What is the number of lines below that contain the word "infrastructure"? Respond with that number alone.

** DATA PROVIDED follows **

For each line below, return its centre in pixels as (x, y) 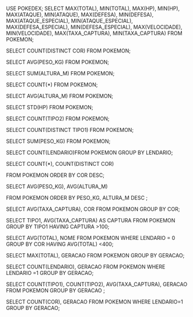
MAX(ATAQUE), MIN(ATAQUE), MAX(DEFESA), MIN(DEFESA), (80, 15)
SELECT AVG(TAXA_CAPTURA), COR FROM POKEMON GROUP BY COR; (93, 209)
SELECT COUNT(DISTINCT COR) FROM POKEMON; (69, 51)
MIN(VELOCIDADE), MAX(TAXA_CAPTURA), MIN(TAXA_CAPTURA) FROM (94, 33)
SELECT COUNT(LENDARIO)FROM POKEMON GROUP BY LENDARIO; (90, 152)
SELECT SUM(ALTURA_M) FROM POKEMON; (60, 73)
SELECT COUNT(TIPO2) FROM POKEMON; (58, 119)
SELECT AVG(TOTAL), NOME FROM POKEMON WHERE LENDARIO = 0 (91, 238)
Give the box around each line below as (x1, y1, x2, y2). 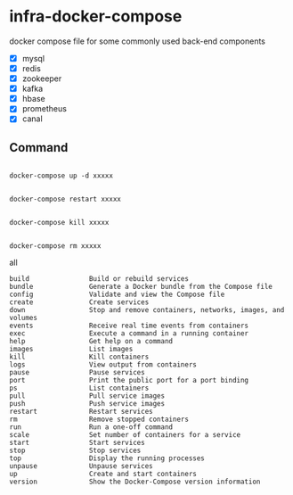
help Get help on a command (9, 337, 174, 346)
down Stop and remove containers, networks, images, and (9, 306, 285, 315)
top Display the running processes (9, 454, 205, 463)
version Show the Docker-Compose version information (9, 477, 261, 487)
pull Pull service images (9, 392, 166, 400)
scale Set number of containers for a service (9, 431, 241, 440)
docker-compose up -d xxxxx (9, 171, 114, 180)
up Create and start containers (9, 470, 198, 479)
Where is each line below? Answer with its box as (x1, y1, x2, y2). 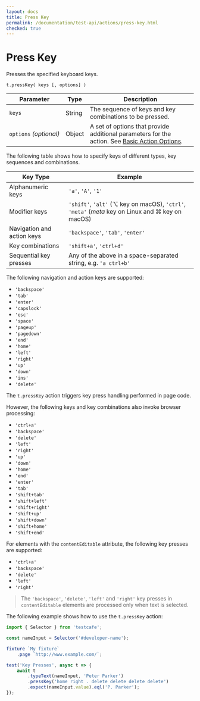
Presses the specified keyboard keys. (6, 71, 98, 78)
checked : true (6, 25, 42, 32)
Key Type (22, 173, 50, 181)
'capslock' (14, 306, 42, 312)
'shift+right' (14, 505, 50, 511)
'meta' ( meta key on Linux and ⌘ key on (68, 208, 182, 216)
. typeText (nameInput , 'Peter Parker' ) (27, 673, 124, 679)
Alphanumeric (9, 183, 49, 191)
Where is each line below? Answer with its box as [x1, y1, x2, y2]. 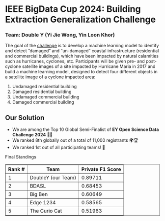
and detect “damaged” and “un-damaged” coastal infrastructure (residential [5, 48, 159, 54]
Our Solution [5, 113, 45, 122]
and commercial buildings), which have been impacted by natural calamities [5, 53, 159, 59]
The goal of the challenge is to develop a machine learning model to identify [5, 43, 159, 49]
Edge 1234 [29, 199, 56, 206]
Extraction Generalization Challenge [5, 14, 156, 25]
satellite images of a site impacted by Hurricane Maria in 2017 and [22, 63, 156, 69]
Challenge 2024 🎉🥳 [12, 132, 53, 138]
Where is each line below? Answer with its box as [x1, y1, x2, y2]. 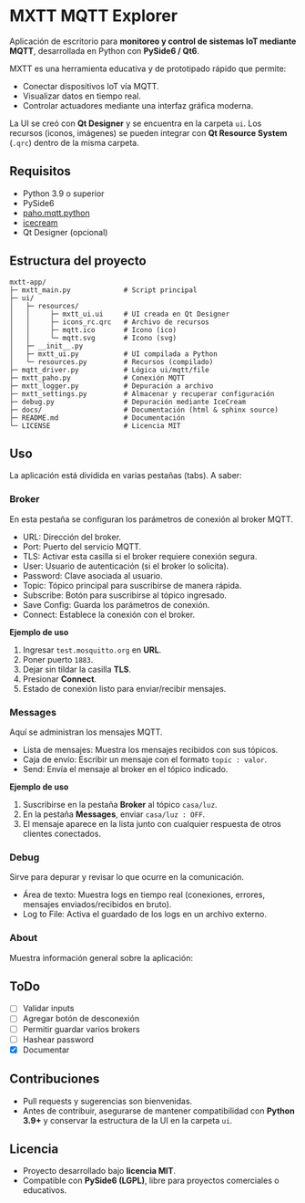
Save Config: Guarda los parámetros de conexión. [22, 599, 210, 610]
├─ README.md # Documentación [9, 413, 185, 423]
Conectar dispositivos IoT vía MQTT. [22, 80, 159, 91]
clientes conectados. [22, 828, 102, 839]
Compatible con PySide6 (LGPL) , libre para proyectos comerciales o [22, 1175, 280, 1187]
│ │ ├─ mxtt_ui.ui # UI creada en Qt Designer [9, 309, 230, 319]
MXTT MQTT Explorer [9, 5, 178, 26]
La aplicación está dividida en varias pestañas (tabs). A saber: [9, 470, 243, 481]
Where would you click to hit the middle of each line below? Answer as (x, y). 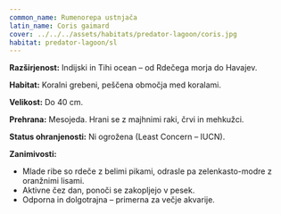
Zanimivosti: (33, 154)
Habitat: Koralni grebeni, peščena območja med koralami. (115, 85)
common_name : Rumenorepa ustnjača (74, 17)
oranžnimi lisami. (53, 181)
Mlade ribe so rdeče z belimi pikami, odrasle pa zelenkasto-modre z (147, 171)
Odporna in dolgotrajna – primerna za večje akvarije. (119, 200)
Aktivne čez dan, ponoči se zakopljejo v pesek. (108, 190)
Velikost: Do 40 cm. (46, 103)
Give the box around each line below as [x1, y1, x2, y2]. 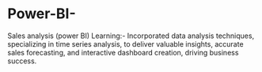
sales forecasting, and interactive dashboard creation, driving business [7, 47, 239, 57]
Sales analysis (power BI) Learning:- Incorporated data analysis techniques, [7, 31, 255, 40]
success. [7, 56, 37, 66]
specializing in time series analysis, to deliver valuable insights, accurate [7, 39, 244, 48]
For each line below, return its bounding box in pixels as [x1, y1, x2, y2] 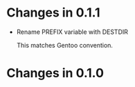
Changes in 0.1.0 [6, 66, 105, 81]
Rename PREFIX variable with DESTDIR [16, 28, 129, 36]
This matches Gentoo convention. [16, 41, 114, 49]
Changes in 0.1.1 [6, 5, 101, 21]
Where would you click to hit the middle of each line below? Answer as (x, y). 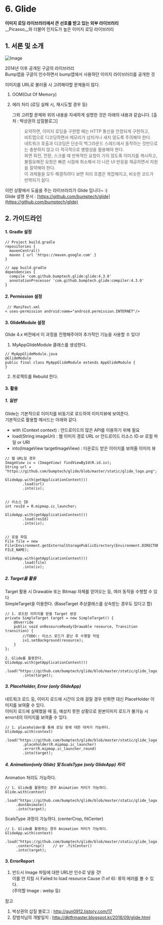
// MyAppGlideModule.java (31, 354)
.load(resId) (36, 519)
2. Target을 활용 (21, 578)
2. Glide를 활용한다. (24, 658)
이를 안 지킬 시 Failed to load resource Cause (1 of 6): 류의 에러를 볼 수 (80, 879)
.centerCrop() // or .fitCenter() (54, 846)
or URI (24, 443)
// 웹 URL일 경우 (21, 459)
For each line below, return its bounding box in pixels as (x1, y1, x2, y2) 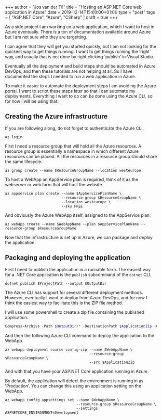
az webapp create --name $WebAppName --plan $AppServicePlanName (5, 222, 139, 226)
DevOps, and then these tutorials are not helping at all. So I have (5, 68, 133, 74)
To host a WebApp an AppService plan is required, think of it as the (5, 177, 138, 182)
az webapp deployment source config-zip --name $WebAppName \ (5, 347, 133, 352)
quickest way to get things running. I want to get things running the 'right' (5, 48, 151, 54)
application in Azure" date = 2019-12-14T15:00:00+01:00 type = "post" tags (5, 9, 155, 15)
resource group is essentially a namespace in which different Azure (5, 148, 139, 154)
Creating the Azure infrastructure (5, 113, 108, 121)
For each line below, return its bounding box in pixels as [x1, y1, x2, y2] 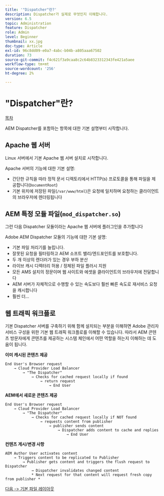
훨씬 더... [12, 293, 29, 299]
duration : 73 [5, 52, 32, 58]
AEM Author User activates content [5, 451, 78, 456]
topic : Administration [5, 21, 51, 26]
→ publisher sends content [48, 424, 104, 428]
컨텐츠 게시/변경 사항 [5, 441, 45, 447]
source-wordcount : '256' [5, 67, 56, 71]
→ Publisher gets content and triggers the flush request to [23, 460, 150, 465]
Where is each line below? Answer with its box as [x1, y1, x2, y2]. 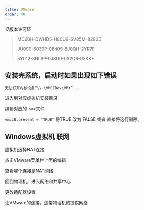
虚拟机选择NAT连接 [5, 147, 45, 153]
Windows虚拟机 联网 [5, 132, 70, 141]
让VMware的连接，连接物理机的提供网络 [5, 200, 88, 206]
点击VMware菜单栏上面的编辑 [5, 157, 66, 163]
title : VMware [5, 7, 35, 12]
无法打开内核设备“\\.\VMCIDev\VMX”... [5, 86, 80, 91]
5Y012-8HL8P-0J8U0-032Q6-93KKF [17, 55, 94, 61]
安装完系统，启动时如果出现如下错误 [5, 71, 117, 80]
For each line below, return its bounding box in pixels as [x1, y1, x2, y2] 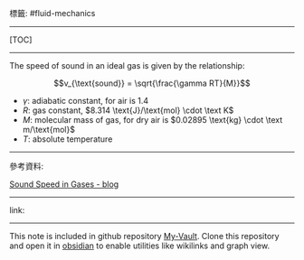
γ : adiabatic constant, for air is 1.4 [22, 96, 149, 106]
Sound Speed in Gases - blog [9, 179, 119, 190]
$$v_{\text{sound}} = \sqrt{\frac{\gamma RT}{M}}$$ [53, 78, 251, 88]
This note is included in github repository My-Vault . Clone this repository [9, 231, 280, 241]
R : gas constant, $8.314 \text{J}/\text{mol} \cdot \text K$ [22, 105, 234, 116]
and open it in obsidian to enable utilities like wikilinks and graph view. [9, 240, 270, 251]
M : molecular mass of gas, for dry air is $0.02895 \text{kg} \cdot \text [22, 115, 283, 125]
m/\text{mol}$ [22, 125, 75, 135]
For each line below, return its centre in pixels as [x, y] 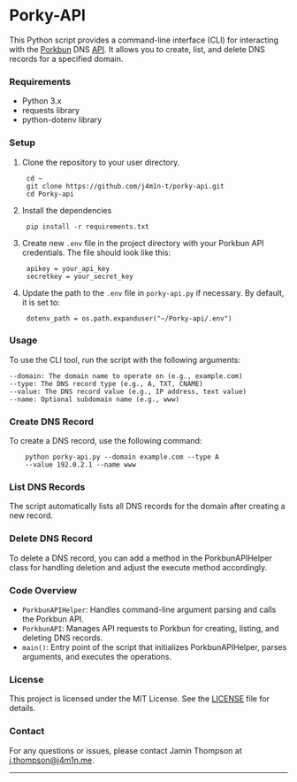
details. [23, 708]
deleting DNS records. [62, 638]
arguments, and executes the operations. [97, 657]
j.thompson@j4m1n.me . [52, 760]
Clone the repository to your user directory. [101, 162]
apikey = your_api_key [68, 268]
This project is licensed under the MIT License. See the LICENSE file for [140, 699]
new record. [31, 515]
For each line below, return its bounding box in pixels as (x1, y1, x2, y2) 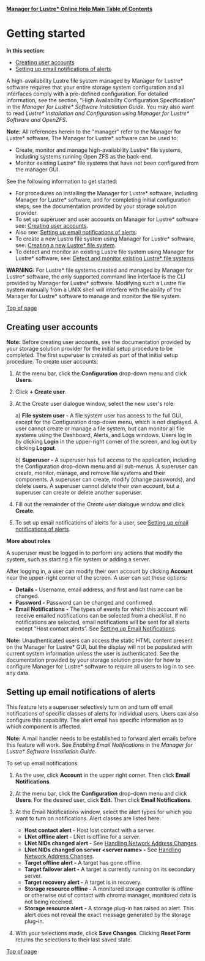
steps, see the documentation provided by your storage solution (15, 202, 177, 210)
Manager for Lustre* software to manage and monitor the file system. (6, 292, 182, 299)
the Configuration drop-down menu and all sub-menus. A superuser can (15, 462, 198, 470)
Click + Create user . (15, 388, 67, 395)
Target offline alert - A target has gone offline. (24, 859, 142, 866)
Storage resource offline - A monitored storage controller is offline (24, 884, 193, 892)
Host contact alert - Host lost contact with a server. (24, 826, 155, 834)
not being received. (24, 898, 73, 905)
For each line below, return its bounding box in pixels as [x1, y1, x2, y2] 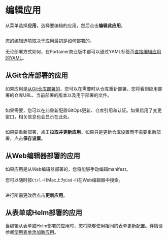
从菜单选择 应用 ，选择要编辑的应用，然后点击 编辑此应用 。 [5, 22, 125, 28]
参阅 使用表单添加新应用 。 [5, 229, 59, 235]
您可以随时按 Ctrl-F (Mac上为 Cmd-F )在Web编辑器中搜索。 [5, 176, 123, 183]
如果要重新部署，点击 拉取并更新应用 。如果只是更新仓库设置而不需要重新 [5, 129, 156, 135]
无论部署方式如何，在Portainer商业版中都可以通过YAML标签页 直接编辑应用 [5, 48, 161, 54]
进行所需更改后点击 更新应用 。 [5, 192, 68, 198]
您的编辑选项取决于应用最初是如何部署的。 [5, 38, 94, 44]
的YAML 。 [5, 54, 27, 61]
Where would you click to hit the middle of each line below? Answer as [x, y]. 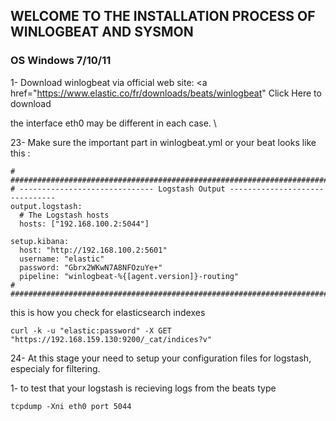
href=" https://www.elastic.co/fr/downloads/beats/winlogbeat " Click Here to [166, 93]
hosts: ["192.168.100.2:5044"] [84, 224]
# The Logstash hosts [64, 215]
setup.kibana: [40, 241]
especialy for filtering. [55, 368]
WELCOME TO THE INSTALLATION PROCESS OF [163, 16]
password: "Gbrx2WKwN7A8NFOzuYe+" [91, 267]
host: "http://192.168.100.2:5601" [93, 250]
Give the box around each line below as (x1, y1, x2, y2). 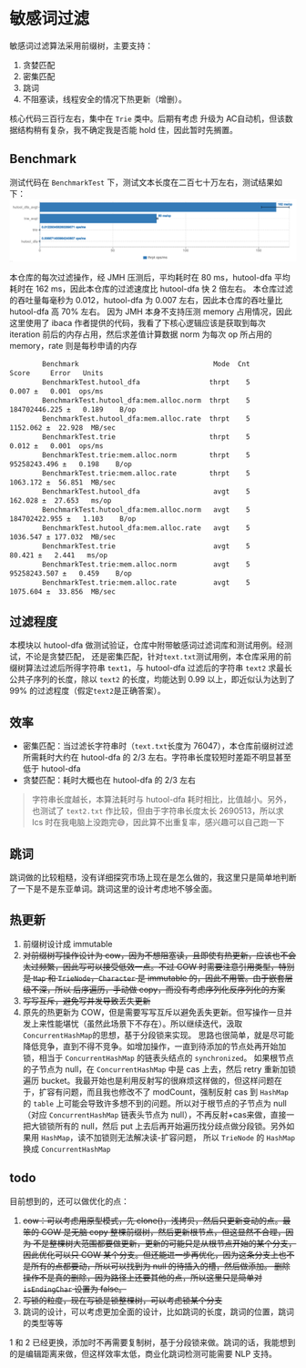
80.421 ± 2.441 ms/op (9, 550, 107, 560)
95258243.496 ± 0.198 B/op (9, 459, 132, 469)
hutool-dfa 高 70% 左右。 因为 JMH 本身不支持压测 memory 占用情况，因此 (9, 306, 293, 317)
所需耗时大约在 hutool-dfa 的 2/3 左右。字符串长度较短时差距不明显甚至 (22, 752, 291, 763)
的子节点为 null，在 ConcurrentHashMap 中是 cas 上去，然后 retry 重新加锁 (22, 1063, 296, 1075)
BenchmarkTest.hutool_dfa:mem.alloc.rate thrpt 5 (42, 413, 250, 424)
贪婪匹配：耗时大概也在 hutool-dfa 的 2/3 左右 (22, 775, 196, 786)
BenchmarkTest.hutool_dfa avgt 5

** End of DATA PROVIDED **

### RESPONSE BOX:
2